FD also causes expansion and remodeling of the involved bone,
as well as bowing deformities associated with lesions in the long bones.
A coxa varus angulation of the proximal femur is frequently seen in femoral involvement of FD (shepherd crook deformity).
Shepherd crook deformity may also be seen in other disorders such as Paget disease of the bone and osteogenesis imperfecta.
Typically,
there is no periosteal reaction associated with FD lesions.
Wide,
transverse lucencies (looser zones) or true fractures may be seen in the deformed bone.
- CT depicts FD lesions mostly as ground-glass opacities but they can also appear homogeneously sclerotic or mixed sclerotic/lytic,
with well-defined borders and varying degrees of bony expansion and endosteal scalloping.
CT scanning may be required to assess difficult regions such as the skull base,
the spine and the pelvis.
CT can better define the extent of the lesion and the presence of secondary aneurysmal bone cysts and is often used for quantifying the optic canal diameter in cases of craniofacial involvement.
- On MRI,
lesions usually appear as hypointense on T1-WI (isointense to muscle) while on T2-WI there is considerable variability in signal intensity (low,
intermediate,
high),
mostly depending on the trabecular bone volume and the amount of collagen within the lesion.
Contrast MRI typically shows delayed enhancement,
with variable patterns (homogeneous,
heterogeneous,
central,
ring-like).
Contrast MRI is particularly useful for detecting cystic degeneration,
aneurysmal bone cysts and soft-tissue involvement.

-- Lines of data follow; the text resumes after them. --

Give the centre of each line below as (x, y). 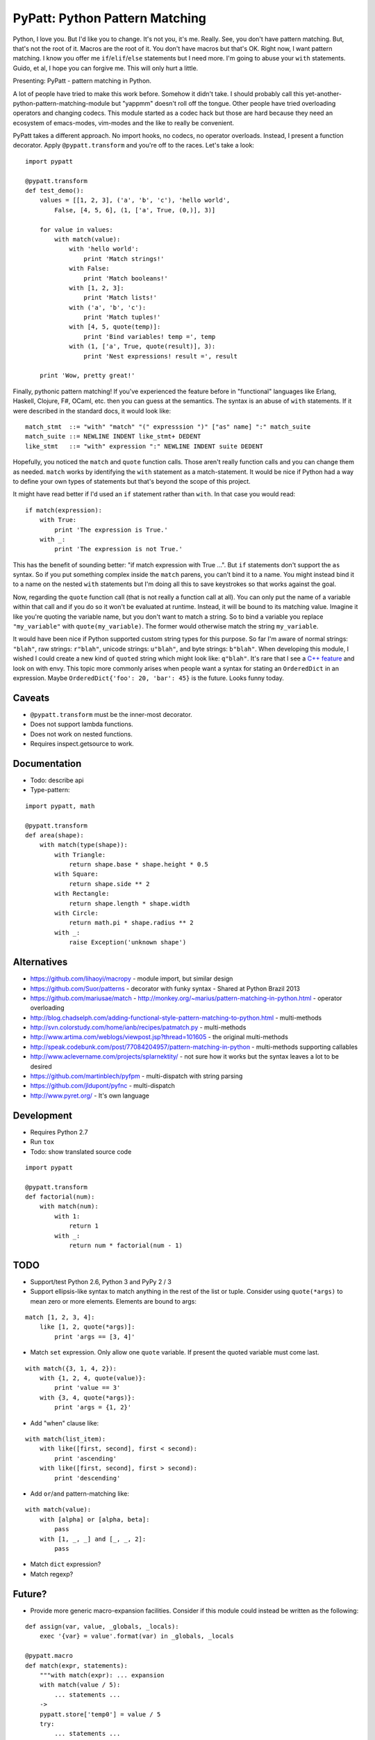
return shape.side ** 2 (109, 884)
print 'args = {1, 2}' (93, 1407)
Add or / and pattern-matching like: (80, 1494)
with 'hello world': (104, 249)
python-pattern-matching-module (61, 103)
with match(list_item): (66, 1439)
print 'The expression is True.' (111, 530)
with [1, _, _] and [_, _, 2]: (93, 1539)

It is also indispensable for the assessment of nervous structures in case of craniofacial FD.
Although FD is usually a straightforward radiographic diagnosis,
on occasion it may be confused with malignant entities,
because it has a rare potential of malignant transformation,
with an increased frequency in the polyostotic form,
especially in patients with Albright or Mazabraund’s syndrome.
Malignancies in M-FD are extremely rare.
The most frequent entities to be considered in the differential diagnosis are central osteosarcoma and chondrosarcoma,
especially in the case of excessive calcification and soft-tissue ossification.
Other controversial situations include increase in the size and/or osteolytic areas of an FD lesion and the presence of an expansile lytic M-FD lesion.
Although imaging diagnosis may be easier in cases of P-FD or typical M-FD forms,
false-positive and false-negative diagnoses are not uncommon.
Treatment
Conservative therapy includes administration of analgesics,
calcium and vitamin-D supplements,
and treatment of associated endocrine abnormalities in case of MAS.
Surgery (intramedullary nails,
bone resection,
osteotomy) is indicated in case pain does not respond to the conservative treatment,
especially in extended bone damage and presence of fracture or increased fracture risk.
In the event of hearing/vision loss or optic nerve compression,
craniofacial surgery is the treatment of choice.